--- Information supplied Enclosed Below ---
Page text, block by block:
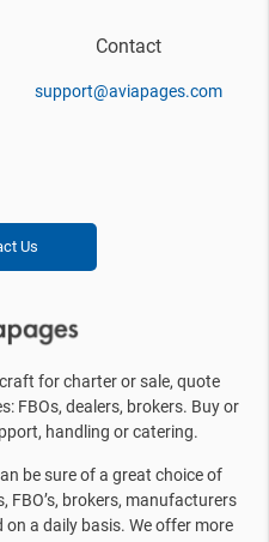
Contact
support@aviapages.com
Us
for charter or sale, quote
FBOs, dealers, brokers. Buy or
handling or catering.
be sure of a great choice of
FBO’s, brokers, manufacturers
a daily basis. We offer more
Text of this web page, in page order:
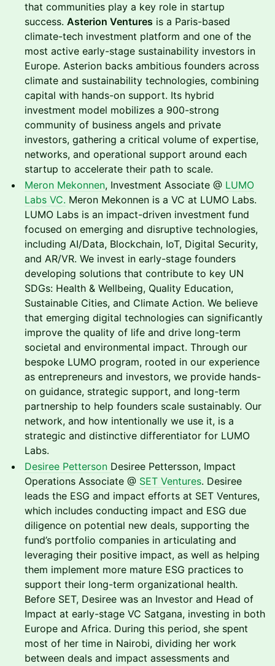
that communities play a key role in startup
success. Asterion Ventures is a Paris-based
climate-tech investment platform and one of the
most active early-stage sustainability investors in
Europe. Asterion backs ambitious founders across
climate and sustainability technologies, combining
capital with hands-on support. Its hybrid
investment model mobilizes a 900-strong
community of business angels and private
investors, gathering a critical volume of expertise,
networks, and operational support around each
startup to accelerate their path to scale.
Meron Mekonnen, Investment Associate @ LUMO
Labs VC. Meron Mekonnen is a VC at LUMO Labs.
LUMO Labs is an impact-driven investment fund
focused on emerging and disruptive technologies,
including AI/Data, Blockchain, IoT, Digital Security,
and AR/VR. We invest in early-stage founders
developing solutions that contribute to key UN
SDGs: Health & Wellbeing, Quality Education,
Sustainable Cities, and Climate Action. We believe
that emerging digital technologies can significantly
improve the quality of life and drive long-term
societal and environmental impact. Through our
bespoke LUMO program, rooted in our experience
as entrepreneurs and investors, we provide hands-
on guidance, strategic support, and long-term
partnership to help founders scale sustainably. Our
network, and how intentionally we use it, is a
strategic and distinctive differentiator for LUMO
Labs.
Desiree Petterson Desiree Pettersson, Impact
Operations Associate @ SET Ventures. Desiree
leads the ESG and impact efforts at SET Ventures,
which includes conducting impact and ESG due
diligence on potential new deals, supporting the
fund’s portfolio companies in articulating and
leveraging their positive impact, as well as helping
them implement more mature ESG practices to
support their long-term organizational health.
Before SET, Desiree was an Investor and Head of
Impact at early-stage VC Satgana, investing in both
Europe and Africa. During this period, she spent
most of her time in Nairobi, dividing her work
between deals and impact assessments and
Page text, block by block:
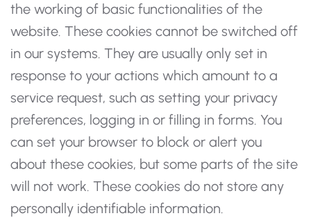
the working of basic functionalities of the
website. These cookies cannot be switched off
in our systems. They are usually only set in
response to your actions which amount to a
service request, such as setting your privacy
preferences, logging in or filling in forms. You
can set your browser to block or alert you
about these cookies, but some parts of the site
will not work. These cookies do not store any
personally identifiable information.
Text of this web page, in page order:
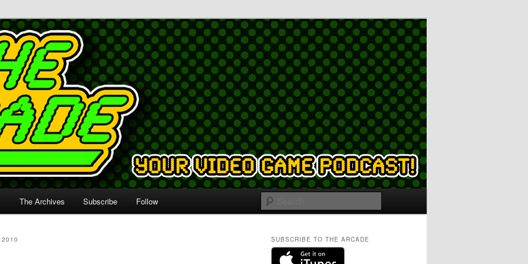
The Archives Subscribe Follow
2010 SUBSCRIBE TO THE ARCADE
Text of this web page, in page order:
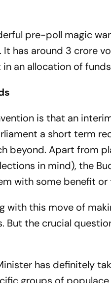
pre-poll magic
It has around 3 crore
in an allocation of
is that an
a short term
beyond. Apart from
in mind), the
with some benefit or
with this move of
But the crucial
has definitely
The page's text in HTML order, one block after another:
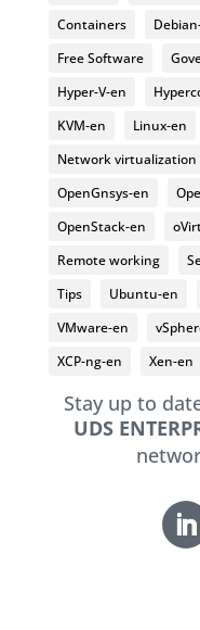
Containers
Free Software
Hyper-V-en
KVM-en
Linux-en
Network virtualization
OpenGnsys-en
OpenStack-en
Remote working
Tips
Ubuntu-en
VMware-en
XCP-ng-en
Xen-en
Stay up to
UDS
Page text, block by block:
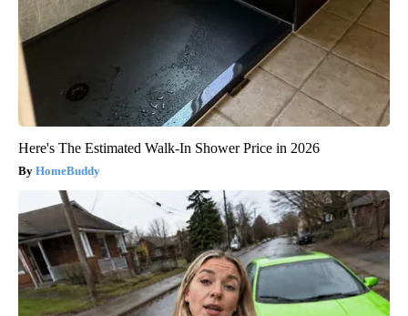
Here's The Estimated Walk-In Shower Price in 2026
HomeBuddy
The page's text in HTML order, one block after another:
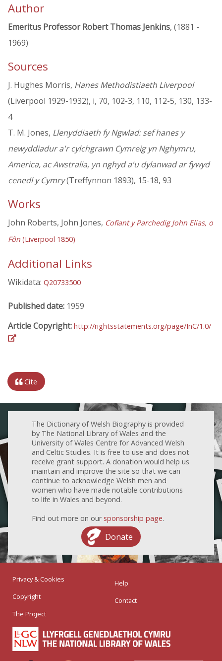
Author
Emeritus Professor Robert Thomas Jenkins, (1881 -
1969)
Sources
J. Hughes Morris, Hanes Methodistiaeth Liverpool
(Liverpool 1929-1932), i, 70, 102-3, 110, 112-5, 130, 133-
4
T. M. Jones, Llenyddiaeth fy Ngwlad: sef hanes y
newyddiadur a'r cylchgrawn Cymreig yn Nghymru,
America, ac Awstralia, yn nghyd a'u dylanwad ar fywyd
cenedl y Cymry(Treffynnon 1893), 15-18, 93
Works
John Roberts, John Jones, Cofiant y Parchedig John Elias, o
Fôn (Liverpool 1850)
Additional Links
Wikidata: Q20733500
Published date: 1959
Article Copyright: http://rightsstatements.org/page/InC/1.0/
Cite
The Dictionary of Welsh Biography is provided
by The National Library of Wales and the
University of Wales Centre for Advanced Welsh
and Celtic Studies. It is free to use and does not
receive grant support. A donation would help us
maintain and improve the site so that we can
continue to acknowledge Welsh men and
women who have made notable contributions
to life in Wales and beyond.
Find out more on our sponsorship page.
Donate
Privacy & Cookies
Copyright
The Project
Help
Contact
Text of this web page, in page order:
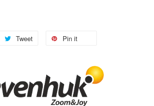
Tweet Pin it
--- End of Enclosed Information supplied ---
▸ **Assignment**:
Take the lines from the one holding "Additional Links" through the last line of the data above and copy them exactly, both ends included, omitting all pictures.

▸ **Solution for this exercise**:
Additional Links
Wikidata: Q20733500
Published date: 1959
Article Copyright: http://rightsstatements.org/page/InC/1.0/
Cite
The Dictionary of Welsh Biography is provided
by The National Library of Wales and the
University of Wales Centre for Advanced Welsh
and Celtic Studies. It is free to use and does not
receive grant support. A donation would help us
maintain and improve the site so that we can
continue to acknowledge Welsh men and
women who have made notable contributions
to life in Wales and beyond.
Find out more on our sponsorship page.
Donate
Privacy & Cookies
Copyright
The Project
Help
Contact
Text of this web page, in page order:
Tweet Pin it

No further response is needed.